I\'m trying to avoid the Full GC (from gc.log sample below) running a Grails application in Tomcat in production. Any suggestions on how to better configure the GC?
I'm serving requests and expect that beyond a certain amount of shared objects, every other objects are useful only to the request at hand. That's the theory, but any kind of caches can easily void that assumption and create objects that live beyond the request.
As others have noted neither your huge young generation nor the extended tenuring seems to work.
You should profile your application and analyze the age-distribution of objects. I'm pretty sure Grails caches all kinds of things beyond the scope of a request and that's what leaks into the old gen.
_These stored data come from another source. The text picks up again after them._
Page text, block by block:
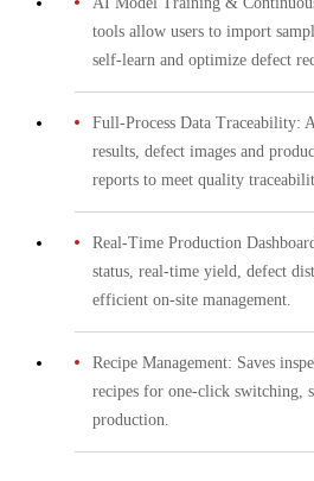
tools allow users to import
self-learn and optimize defect
Full-Process Data Traceability:
results, defect images and
reports to meet quality
Real-Time Production
status, real-time yield, defect
efficient on-site management.
Recipe Management: Saves
recipes for one-click switching,
production.
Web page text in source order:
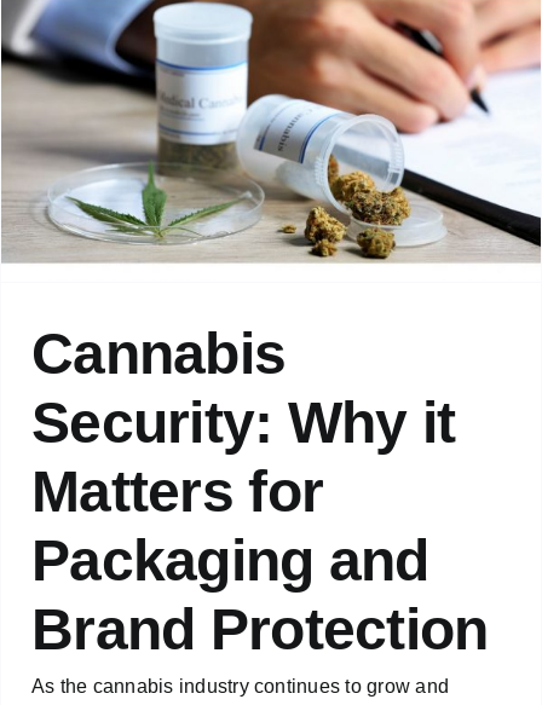
Cannabis
Security: Why it
Matters for
Packaging and
Brand Protection
As the cannabis industry continues to grow and
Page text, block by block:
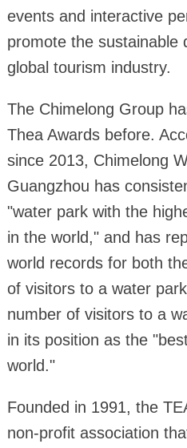
events and interactive
promote the sustainable
global tourism industry.
The Chimelong Group
Thea Awards before.
since 2013, Chimelong
Guangzhou has
"water park with the
in the world," and has
world records for both
of visitors to a water
number of visitors to a
in its position as the
world."
Founded in 1991, the
non-profit association
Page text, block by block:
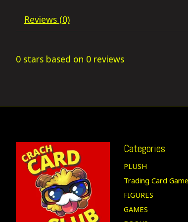
Reviews (0)
0 stars based on 0 reviews
Categories
PLUSH
Trading Card
FIGURES
GAMES
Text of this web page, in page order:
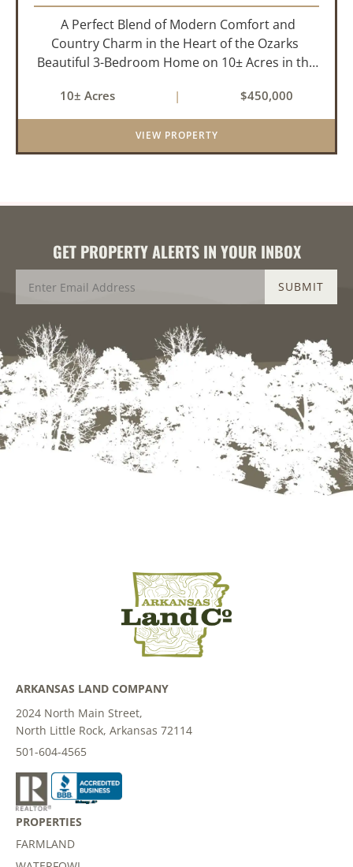
A Perfect Blend of Modern Comfort and
Country Charm in the Heart of the Ozarks
Beautiful 3-Bedroom Home on 10± Acres in the
balance of privacy, space, and convenience with
this stunning prop...
10± Acres | $450,000
VIEW PROPERTY
GET PROPERTY ALERTS IN YOUR INBOX
ARKANSAS LAND COMPANY
2024 North Main Street,
North Little Rock, Arkansas 72114
501-604-4565
PROPERTIES
FARMLAND
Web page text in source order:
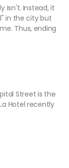
isn't. Instead, it
in the city but
Thus, ending
Street is the
Hotel recently
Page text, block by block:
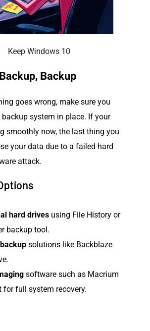
Keep Windows 10
Backup
goes wrong, make sure you
backup system in place. If your
smoothly now, the last thing you
your data due to a failed hard
attack.
hard drivesusing File History or
backup tool.
solutions like Backblaze
software such as Macrium
for full system recovery.
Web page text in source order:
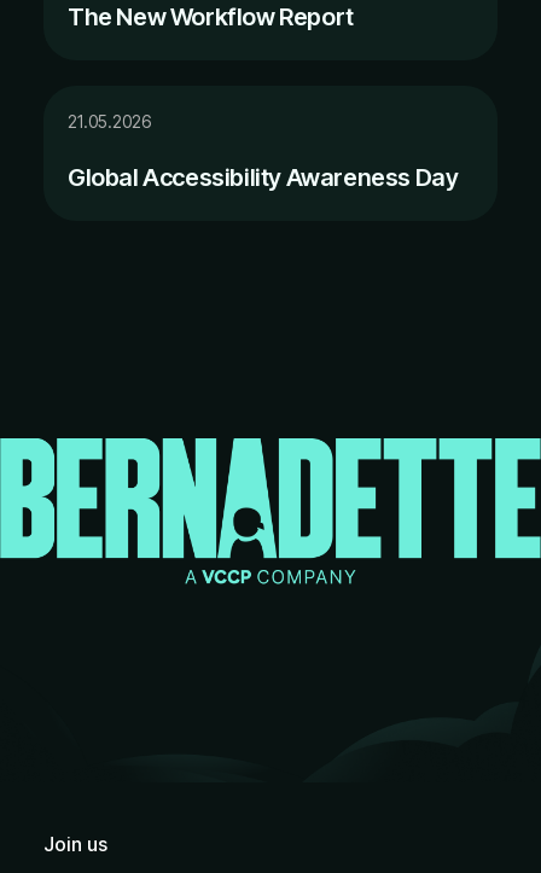
The New Workflow Report
21.05.2026
Global Accessibility Awareness Day
Join us

What you're essentially trying is to sacrifice the young generation pause times (for a young gen of 2GB) to postpone the inevitable - an old gen collection of 6GB. This is not exactly a good tradeoff you're making there.
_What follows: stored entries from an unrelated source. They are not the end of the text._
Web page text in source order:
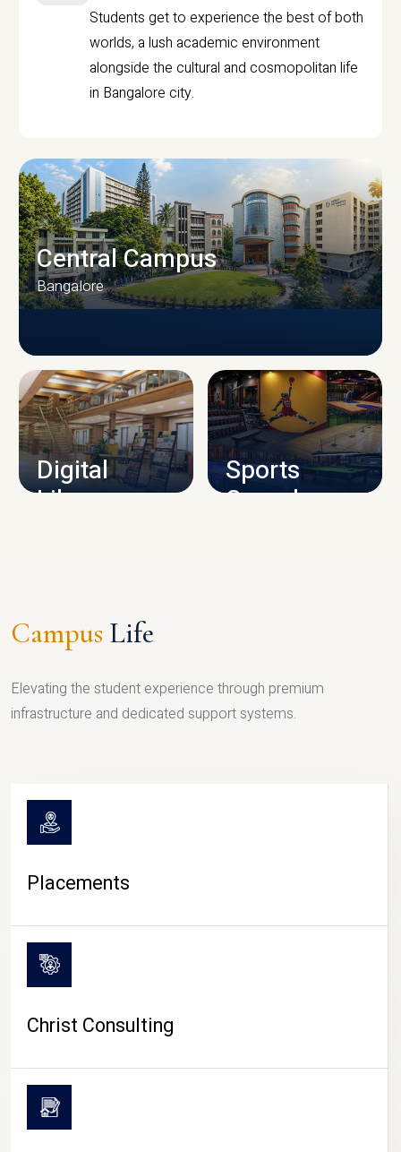
Students get to experience the best of both
worlds, a lush academic environment
alongside the cultural and cosmopolitan life
in Bangalore city.
CAMPUS INFRASTRUCTURE
Central Campus
Bangalore
Digital
Library
Sports
Complex
Campus Life
Elevating the student experience through premium
infrastructure and dedicated support systems.
Placements
Christ Consulting
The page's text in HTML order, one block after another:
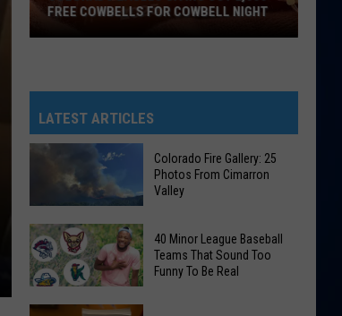
Giving
Out
2,000
Cowbells
For
Cowbell
Night
FREE COWBELLS FOR COWBELL NIGHT
LATEST ARTICLES
Colorado
Fire
Gallery:
Colorado Fire Gallery: 25
Photos From Cimarron
Valley
40
40 Minor League Baseball
Teams That Sound Too
Funny To Be Real
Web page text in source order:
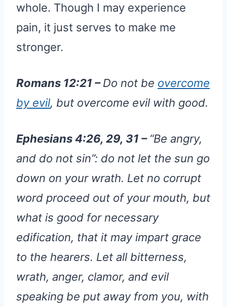
whole. Though I may experience
pain, it just serves to make me
stronger.
Romans 12:21 –Do not be overcome
by evil, but overcome evil with good.
Ephesians 4:26, 29, 31 – “Be angry,
and do not sin”: do not let the sun go
down on your wrath. Let no corrupt
word proceed out of your mouth, but
what is good for necessary
edification, that it may impart grace
to the hearers. Let all bitterness,
wrath, anger, clamor, and evil
speaking be put away from you, with
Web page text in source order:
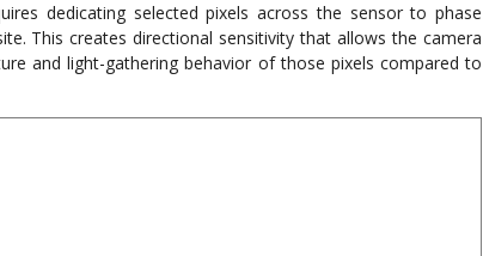
dedicating selected pixels across the sensor to phase
This creates directional sensitivity that allows the camera
and light-gathering behavior of those pixels compared to
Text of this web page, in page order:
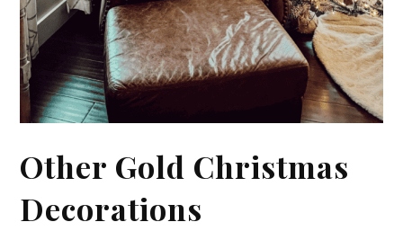
Other Gold Christmas
Decorations
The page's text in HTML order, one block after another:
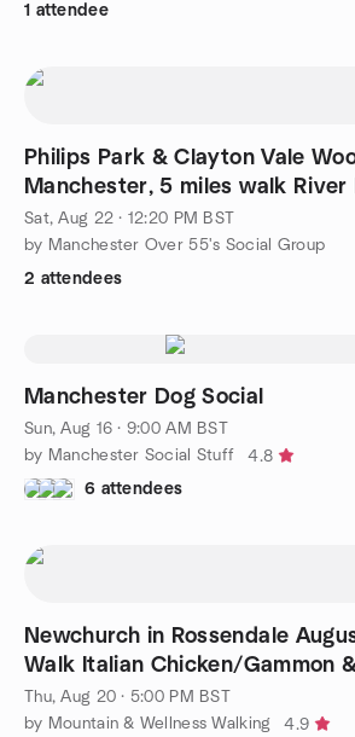
1 attendee
Philips Park & Clayton Vale
Manchester, 5 miles walk River
Sat, Aug 22 · 12:20 PM BST
by Manchester Over 55's Social Group
2 attendees
Manchester Dog Social
Sun, Aug 16 · 9:00 AM BST
by Manchester Social Stuff
4.8
6 attendees
Newchurch in Rossendale August Early Evening
Walk Italian Chicken/Gammon
Thu, Aug 20 · 5:00 PM BST
by Mountain & Wellness Walking
4.9

Instead you probably should aim for better young gen pause times and allow CMS to burn more CPU time: more conrrent-phase GC threads (can't remember the option for that one), higher GCTimeRatio
, a MaxGCPauseMillis
> MaxGCMinorPauseMillis
to take pressure of the minor collections and allow them to meet their pause goals instead of having to resize to fit the major collection limit.
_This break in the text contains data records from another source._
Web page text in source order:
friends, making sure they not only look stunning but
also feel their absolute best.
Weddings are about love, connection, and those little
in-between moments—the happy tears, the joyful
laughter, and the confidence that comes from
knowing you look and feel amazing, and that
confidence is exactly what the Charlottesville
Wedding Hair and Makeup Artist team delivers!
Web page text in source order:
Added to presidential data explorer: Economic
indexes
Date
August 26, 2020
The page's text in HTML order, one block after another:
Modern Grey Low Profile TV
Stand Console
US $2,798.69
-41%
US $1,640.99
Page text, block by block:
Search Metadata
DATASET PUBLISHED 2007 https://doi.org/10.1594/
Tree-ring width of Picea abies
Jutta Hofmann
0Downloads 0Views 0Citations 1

To make major GCs less painful you might want to read this: http://blog.ragozin.info/2012/03/secret-hotspot-option-improving-gc.html (this patch should be in j7u4). CMSParallelRemarkEnabled
should be enabled too, not sure if this is the default.
Personally I have some horrible experiences with G1GC working itself into a corner due to some very large LRU-like workloads and then falling back to a large, stop-the-world collection far more often than CMS experienced concurrent mode failures for the same workload.
But for other workloads (like yours) it might actually do the job and collect the old generation incrementally, while also compacting and thus avoiding any big pauses.
Give it a try if you haven't already. Again, update to the newest java7 before you do so, G1 still has some issues with its heuristics that they're trying to iron out.
Edit: Oracle has improved G1GC's heuristics and some bottlenecks since I have written this answer. It should definitely be worth a try now.
As you're already using a parallel collector for a 2GB young gen and get away with 200ms pause times... why not try the parallel old gen collector on your 6G heap? It would probably take less than the 10s+ major collections you're seeing with CMS. Whenever CMS runs into one of its failure modes it does a single-threaded, stop-the-world collection.